The business carries a negative LTM net debt balance of $366.00 million, resulting in an exceptional net debt-to-EBITDA leverage multiple of-2.79x, based on an optimized 228.80 million-share base.
This cash reserve enables management to comfortably weather housing volume contractions. At the current price, the equity markets trade Zillow at a highly compressed NTM enterprise value-to-EBITDA multiple of 9.78x and a competitive NTM price-to-free cash flow multiple of 12.86x.
This valuation layout demonstrates that public-market equity pricing heavily discounts Zillow’s multi-segment monopoly positioning, valuing the enterprise as a cyclical broker rather than a high-margin transaction utility.
Unlocking Value: What the TIKR Forecast Breakdown Implies
Shifting focus to multi-year performance targets, the forward valuation architecture establishes an exceptional distribution of performance probabilities for long-term compounders. Reviewing the historical 5-year revenue contraction of negative 5.0% isolates the legacy drag of their discontinued property inventory operations.
Under the forward mid-case forecasting parameters, organic revenue growth is modeled to settle at a normalized compound annual rate of 13.5% over the coming decade, with terminal net income margins expanding to a robust 16.4%.

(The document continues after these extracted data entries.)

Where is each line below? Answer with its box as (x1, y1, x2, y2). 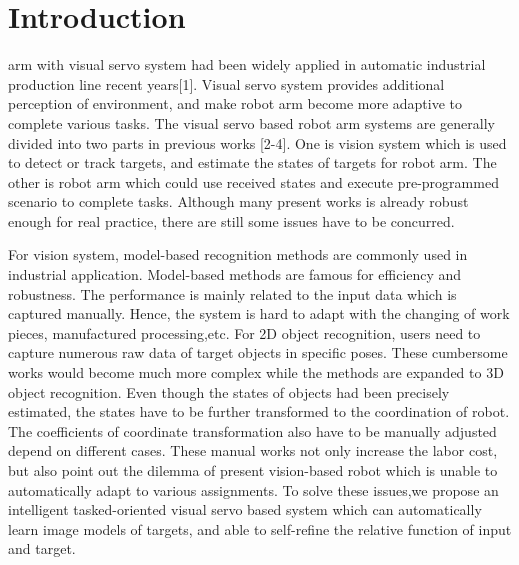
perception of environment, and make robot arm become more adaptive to (8, 93, 463, 114)
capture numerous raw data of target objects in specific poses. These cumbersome (8, 342, 508, 363)
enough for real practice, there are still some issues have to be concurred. (8, 210, 455, 231)
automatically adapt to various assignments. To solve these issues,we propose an (8, 479, 499, 500)
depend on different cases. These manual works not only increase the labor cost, (8, 440, 498, 461)
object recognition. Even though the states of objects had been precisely (8, 381, 450, 402)
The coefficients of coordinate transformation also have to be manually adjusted (8, 420, 497, 441)
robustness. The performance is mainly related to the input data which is (8, 283, 457, 304)
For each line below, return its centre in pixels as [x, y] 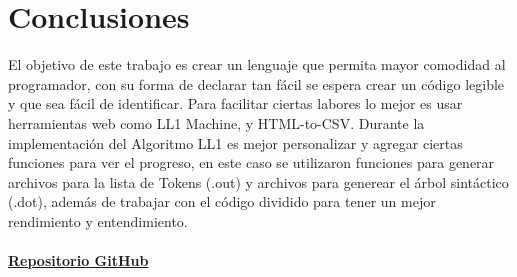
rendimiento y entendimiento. [98, 220]
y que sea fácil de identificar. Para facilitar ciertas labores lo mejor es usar [235, 103]
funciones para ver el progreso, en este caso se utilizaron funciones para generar [251, 162]
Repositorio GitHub [78, 260]
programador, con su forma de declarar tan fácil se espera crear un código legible [256, 83]
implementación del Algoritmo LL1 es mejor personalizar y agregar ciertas [235, 142]
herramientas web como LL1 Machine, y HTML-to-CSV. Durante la [216, 122]
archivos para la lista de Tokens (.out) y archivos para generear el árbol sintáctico [258, 181]

These baseline parameters translate into highly visible asset targets. The model illustrates that even if revenue expansion slows to a conservative low-case scenario of 12.1% through 2034, the software cash machine establishes a reliable $71.38 stock price floor.
By protecting structural operating results from housing supply shocks, the forecasting framework projects a mid-case terminal stock price target of $96.52 by late 2034, delivering an aggregate 166.6% cumulative return.
Is ZG Worth Buying at Today’s Levels?
At the current price of $36.21, the TIKR forward valuation model establishes a high-conviction, asymmetric entry point for technology allocators. Under the mid-case forecasting track, achieving a fair value target price of $65.76 by December 2030 yields a strong 13.8% annualized internal rate of return over the next 4.6 years, progressing smoothly toward a long-term 10-year annualized return of 12.1% by late 2034. This trajectory is driven by an expected 15.0% compound annual growth rate for EPS.
Importantly, the conservative low-case settings reveal immense structural safety, projecting an 8.2% annualized return even if multiple expansion remains completely absent over the forward horizon.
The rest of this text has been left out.